The Hiram Kellogg Mystery... Yearning to be Solved!

Hiram Kellogg was born in 1795, according to Columbiana county, Ohio records.   He died June 8th 1883, however no burial site is listed for him.  Census record verify that he lived in Sandy Stark County. David appr 22 years older than Hiram, also lived in Sandy Stark County.  He is also from New York . Many Family trees place David as Hiram's father, but since we have found no birth record for either, this cannot be verified.  
I have called the Stark County Historical Society, and they have given their opinion that David , born 1773 in Columbia county NY, and Hiram, Born Circa 1795 were brothers rather than Father and son. I tend to agree. 

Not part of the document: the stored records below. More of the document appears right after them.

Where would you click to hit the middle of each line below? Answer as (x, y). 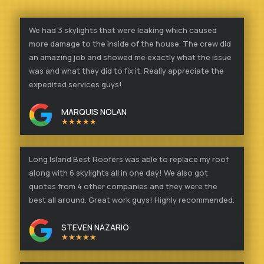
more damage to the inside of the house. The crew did (130, 43)
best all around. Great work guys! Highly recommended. (132, 199)
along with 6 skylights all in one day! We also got (118, 172)
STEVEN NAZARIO (95, 227)
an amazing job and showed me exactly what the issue (130, 57)
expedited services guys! (75, 84)
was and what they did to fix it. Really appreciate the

Hiram left his property to his wife, 2 of his sons, Cyrus and George, and to the rest of his children, $10 a piece. A newspaper article found by the Columbiana County research center found that the will was in preparation to be contested, but nothing further was found. There is no Grave cited as his, leading me to believe that he wasn't buried there. While most of the many children probably couldn't have cared less about his gravesite, I don't think Cyrus or George would have let him lie in an unmarked grave in Columbiana County.

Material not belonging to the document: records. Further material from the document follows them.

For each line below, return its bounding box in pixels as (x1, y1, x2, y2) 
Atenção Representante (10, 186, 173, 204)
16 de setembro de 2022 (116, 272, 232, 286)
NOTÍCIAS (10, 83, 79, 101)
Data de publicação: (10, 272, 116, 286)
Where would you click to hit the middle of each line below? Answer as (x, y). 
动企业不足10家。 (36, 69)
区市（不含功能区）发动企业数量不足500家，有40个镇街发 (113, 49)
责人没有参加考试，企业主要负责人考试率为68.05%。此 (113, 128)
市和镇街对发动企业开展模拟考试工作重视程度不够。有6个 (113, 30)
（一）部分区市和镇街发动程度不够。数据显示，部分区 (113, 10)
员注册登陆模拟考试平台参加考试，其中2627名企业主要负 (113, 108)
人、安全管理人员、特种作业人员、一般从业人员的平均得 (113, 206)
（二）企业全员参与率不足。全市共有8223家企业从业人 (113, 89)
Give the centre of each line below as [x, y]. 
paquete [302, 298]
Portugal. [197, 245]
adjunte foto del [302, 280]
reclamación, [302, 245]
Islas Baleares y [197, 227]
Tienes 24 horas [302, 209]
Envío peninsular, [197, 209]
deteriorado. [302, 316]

I am proposing this theory: Hiram was temporarily buried on the family property and then 2 1/2 months later was quietly moved to a gravesite in Butternut Falls, North Olmsted Ohio, where his burial date was recorded as his death date on the tombstone, Is there anybody here who could find documentation to verify my theory?

This is a mystery that I intend to solve, and from where I stand right now, I am not the first person to try to solve it,  but I would like to be the final one who did.